Date: 21 Sept, 2020
by Ambica Sharma, TIPS, Dwarka
INTRODUCTION
● “Aaya Ram Gaya Ram”, an expression which captures the intriguing political tale of Gaya Lal, is the oft used one line justification of the need for an Anti-Defection Law.
● In 1967, Gaya Lal, a Congress leader switched parties thrice within a span of days, from the Congress to the Janata Party, then back to Congress and then again to Janata.
● The anti-defection law presently in place under the 10th schedule to the Indian Constitution, seeks to injunct such political maneuvering. The law was proposed and spearheaded by Rajiv Gandhi and on 18th March 1985, the 52nd Amendment to the Constitution inserting the 10th Schedule came into force to disqualify defectors.
PRESENT LAW
The law states that if an MP, MLA or MLC:
1. Votes or abstains from voting in disobedience of a party whip; or
2. Voluntarily gives up the membership of the member's political party;
then in these circumstances, such member(s) will be disqualified under Article 102(2) or 191(2), thereby vacating their seat as an MP, MLA or MLC by the effect of Article 101(3)(a) or 190(3)(a).
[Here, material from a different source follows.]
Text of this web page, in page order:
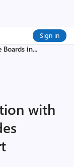
Sign in
Boards in...
with

VOLUNTARILY GIVING UP MEMBERSHIP
● In Ravi S. Naik v. Union of India [1994 SCR (1) 754], the Supreme Court considered the disqualification of voluntarily giving up one's membership under Para 2(1)(a) of the 10th Schedule.
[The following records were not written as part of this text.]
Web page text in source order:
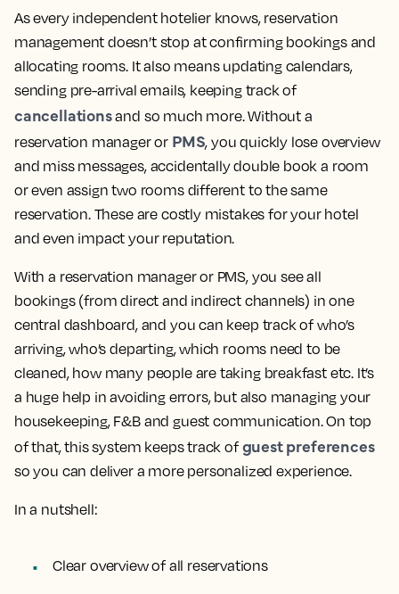
As every independent hotelier knows, reservation
management doesn’t stop at confirming bookings and
allocating rooms. It also means updating calendars,
sending pre-arrival emails, keeping track of
cancellationsand so much more. Without a
reservation manager or PMS, you quickly lose overview
and miss messages, accidentally double book a room
or even assign two rooms different to the same
reservation. These are costly mistakes for your hotel
and even impact your reputation.
With a reservation manager or PMS, you see all
bookings (from direct and indirect channels) in one
central dashboard, and you can keep track of who’s
arriving, who’s departing, which rooms need to be
cleaned, how many people are taking breakfast etc. It’s
a huge help in avoiding errors, but also managing your
housekeeping, F&B and guest communication. On top
of that, this system keeps track of guest preferences
so you can deliver a more personalized experience.
In a nutshell:
Clear overview of all reservations

● The court observed that a person may voluntarily give up the membership of a political party even though such person has not offered his resignation from the association of that party.
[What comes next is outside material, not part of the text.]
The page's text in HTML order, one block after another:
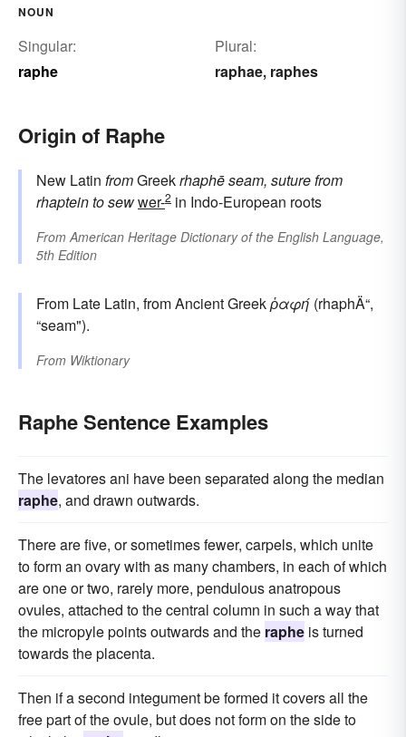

● Hence, even in the absence of formal notice, we can draw from the conduct of a member that such member has voluntarily given up their membership of the party. An example of such conduct is joining a rival party as a member.
EXCEPTIONS
By way of the 91st Amendment to the Constitution, the disqualification under the purview of anti-defection law does not apply to a case where 2/3rd or more of the legislators of one party merges with another party.
POWER OF JUDICIAL REVIEW
● Under Para 6 to the 10th Schedule, the power to decide upon questions of disqualification is conferred on the Speaker or the Chairman. However, the Speaker or Chairperson is not immune from judicial review while exercising such power.
● In Kihoto Hollohan v. Zachillhu and Ors (1992 SCR (1) 686), the Supreme Court while considering the constitutional validity of the amendment inserting the 10th Sch., upheld the judicial power vested in the SC and HC to review the Presiding Officer's decision under the 10th Sch.
● This position was reaffirmed by the Supreme Court in cases including Rajendra Singh Rana and Ors. v. Swami Prasad Maurya and Ors. [Appeal (Civil) 765 of 2007].
● In Rajendra, the SC invoked its power of judicial review to test the decision of the U.P. Speaker in recognising a split without considering an application for disqualification of the same members who put forth the position of a split.
● The SC held that it was the duty of the Speaker to hear such an application and that the decision to recognise a split and to postpone the consideration of the disqualification application was not a mere irregularity but was an illegality that went to the root of the matter.